:: RECORDS FOR THIS EXERCISE ::
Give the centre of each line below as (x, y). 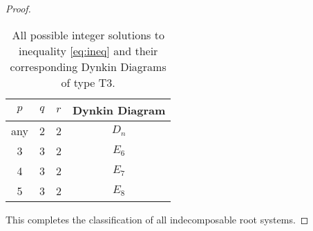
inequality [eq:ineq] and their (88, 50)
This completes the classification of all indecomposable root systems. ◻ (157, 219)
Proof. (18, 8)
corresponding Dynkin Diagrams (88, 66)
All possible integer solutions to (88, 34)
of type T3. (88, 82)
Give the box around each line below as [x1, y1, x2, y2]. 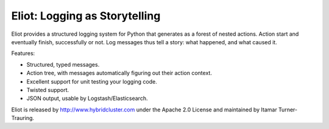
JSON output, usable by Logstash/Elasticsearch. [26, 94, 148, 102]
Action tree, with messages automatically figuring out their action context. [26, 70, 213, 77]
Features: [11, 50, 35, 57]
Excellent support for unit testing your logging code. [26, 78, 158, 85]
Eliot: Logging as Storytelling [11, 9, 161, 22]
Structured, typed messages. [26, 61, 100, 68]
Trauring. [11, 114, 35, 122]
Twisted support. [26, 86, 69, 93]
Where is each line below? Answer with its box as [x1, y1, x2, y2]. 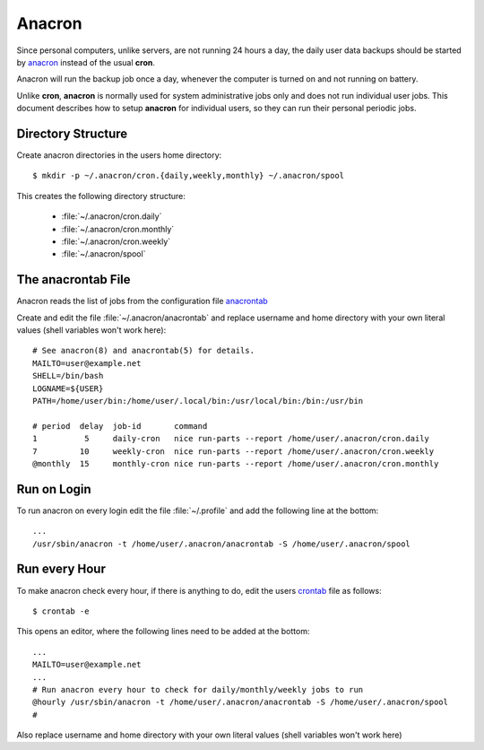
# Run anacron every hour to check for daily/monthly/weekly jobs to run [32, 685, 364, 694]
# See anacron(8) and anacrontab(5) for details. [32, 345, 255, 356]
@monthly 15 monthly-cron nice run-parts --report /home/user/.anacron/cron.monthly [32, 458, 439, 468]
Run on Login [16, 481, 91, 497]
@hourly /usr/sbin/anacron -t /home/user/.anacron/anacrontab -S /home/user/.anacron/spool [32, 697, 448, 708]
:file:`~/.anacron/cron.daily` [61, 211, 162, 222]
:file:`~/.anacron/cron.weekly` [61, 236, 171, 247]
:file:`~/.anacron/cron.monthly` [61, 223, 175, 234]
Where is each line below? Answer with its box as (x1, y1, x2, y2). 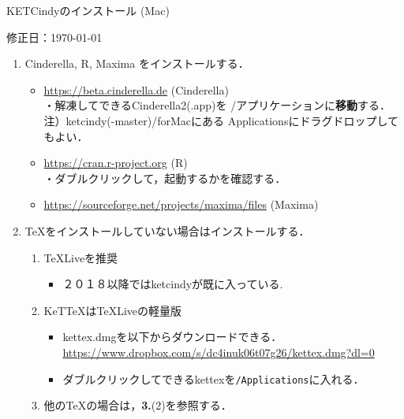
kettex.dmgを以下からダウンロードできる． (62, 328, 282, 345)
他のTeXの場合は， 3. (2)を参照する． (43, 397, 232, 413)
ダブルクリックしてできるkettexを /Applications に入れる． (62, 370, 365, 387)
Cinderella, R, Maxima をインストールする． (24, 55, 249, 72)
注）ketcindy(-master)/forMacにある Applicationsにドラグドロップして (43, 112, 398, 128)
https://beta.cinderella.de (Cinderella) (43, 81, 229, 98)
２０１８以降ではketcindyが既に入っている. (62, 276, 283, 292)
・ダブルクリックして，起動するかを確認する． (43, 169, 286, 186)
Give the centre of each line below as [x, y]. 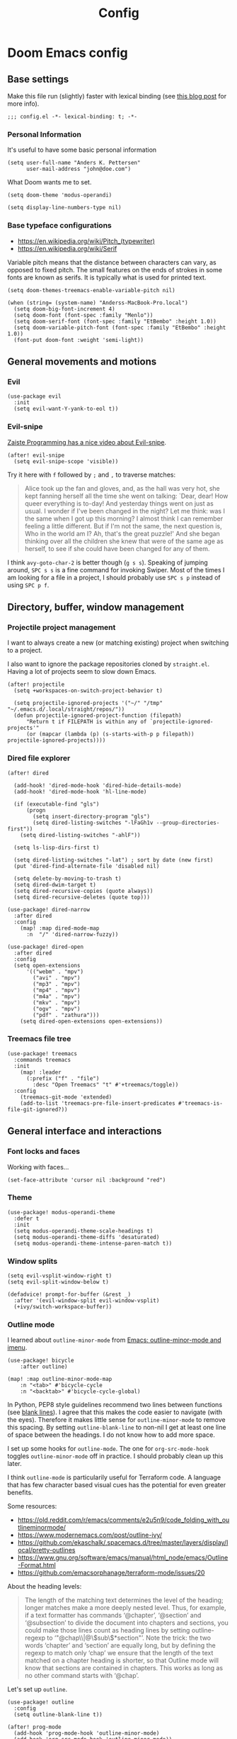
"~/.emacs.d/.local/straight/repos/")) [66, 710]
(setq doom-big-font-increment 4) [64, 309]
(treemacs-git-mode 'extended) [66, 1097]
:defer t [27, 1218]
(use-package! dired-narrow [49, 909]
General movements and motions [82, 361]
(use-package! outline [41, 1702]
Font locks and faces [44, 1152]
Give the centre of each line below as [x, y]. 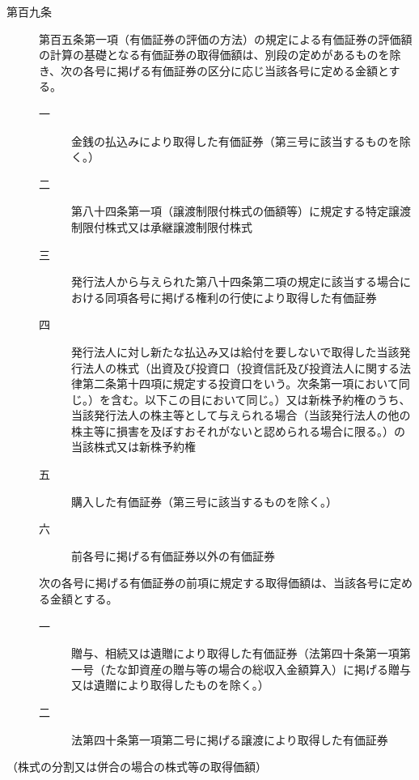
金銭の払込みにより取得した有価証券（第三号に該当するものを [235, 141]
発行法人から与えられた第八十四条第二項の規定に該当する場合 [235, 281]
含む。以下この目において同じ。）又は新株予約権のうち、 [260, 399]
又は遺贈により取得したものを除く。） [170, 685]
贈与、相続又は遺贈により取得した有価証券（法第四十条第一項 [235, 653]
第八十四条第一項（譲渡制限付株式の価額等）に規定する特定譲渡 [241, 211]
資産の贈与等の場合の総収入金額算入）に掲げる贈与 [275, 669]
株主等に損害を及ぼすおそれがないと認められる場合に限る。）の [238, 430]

...

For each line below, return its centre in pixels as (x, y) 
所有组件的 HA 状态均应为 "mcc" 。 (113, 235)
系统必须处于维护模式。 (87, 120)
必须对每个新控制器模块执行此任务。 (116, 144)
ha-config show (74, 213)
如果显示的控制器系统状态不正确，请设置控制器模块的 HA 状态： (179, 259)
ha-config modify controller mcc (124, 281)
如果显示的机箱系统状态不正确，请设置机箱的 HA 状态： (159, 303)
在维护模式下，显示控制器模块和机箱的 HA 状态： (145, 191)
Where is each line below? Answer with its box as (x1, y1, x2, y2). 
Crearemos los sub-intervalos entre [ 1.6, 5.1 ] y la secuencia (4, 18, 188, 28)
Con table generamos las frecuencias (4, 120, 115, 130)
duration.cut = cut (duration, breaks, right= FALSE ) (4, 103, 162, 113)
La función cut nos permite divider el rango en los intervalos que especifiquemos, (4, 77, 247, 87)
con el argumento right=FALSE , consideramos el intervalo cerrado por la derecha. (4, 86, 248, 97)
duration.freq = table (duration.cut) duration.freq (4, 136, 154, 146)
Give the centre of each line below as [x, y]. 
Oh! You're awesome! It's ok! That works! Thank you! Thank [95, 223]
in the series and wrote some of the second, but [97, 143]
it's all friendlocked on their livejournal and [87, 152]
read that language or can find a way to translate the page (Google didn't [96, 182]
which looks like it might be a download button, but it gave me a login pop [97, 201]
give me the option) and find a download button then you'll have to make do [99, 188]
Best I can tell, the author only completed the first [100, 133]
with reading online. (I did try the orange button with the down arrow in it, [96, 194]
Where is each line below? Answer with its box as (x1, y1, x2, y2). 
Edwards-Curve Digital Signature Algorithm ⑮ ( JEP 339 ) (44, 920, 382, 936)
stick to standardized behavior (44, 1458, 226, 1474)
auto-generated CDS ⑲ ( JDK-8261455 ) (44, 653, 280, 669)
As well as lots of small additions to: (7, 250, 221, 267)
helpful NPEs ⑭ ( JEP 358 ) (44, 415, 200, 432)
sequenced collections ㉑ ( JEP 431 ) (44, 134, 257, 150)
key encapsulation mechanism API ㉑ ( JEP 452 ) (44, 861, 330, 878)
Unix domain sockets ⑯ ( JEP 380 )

:: TASK STATEMENT ::
Only the lines above from the line with "又は遺贈により取得したものを除く。） [170, 685]" to the line with "株主等に損害を及ぼすおそれがないと認められる場合に限る。）の [238, 430]", those two lines included, should be reproduced exactly.

:: WRITTEN SOLUTION ::
又は遺贈により取得したものを除く。） [170, 685]
贈与、相続又は遺贈により取得した有価証券（法第四十条第一項 [235, 653]
第八十四条第一項（譲渡制限付株式の価額等）に規定する特定譲渡 [241, 211]
資産の贈与等の場合の総収入金額算入）に掲げる贈与 [275, 669]
株主等に損害を及ぼすおそれがないと認められる場合に限る。）の [238, 430]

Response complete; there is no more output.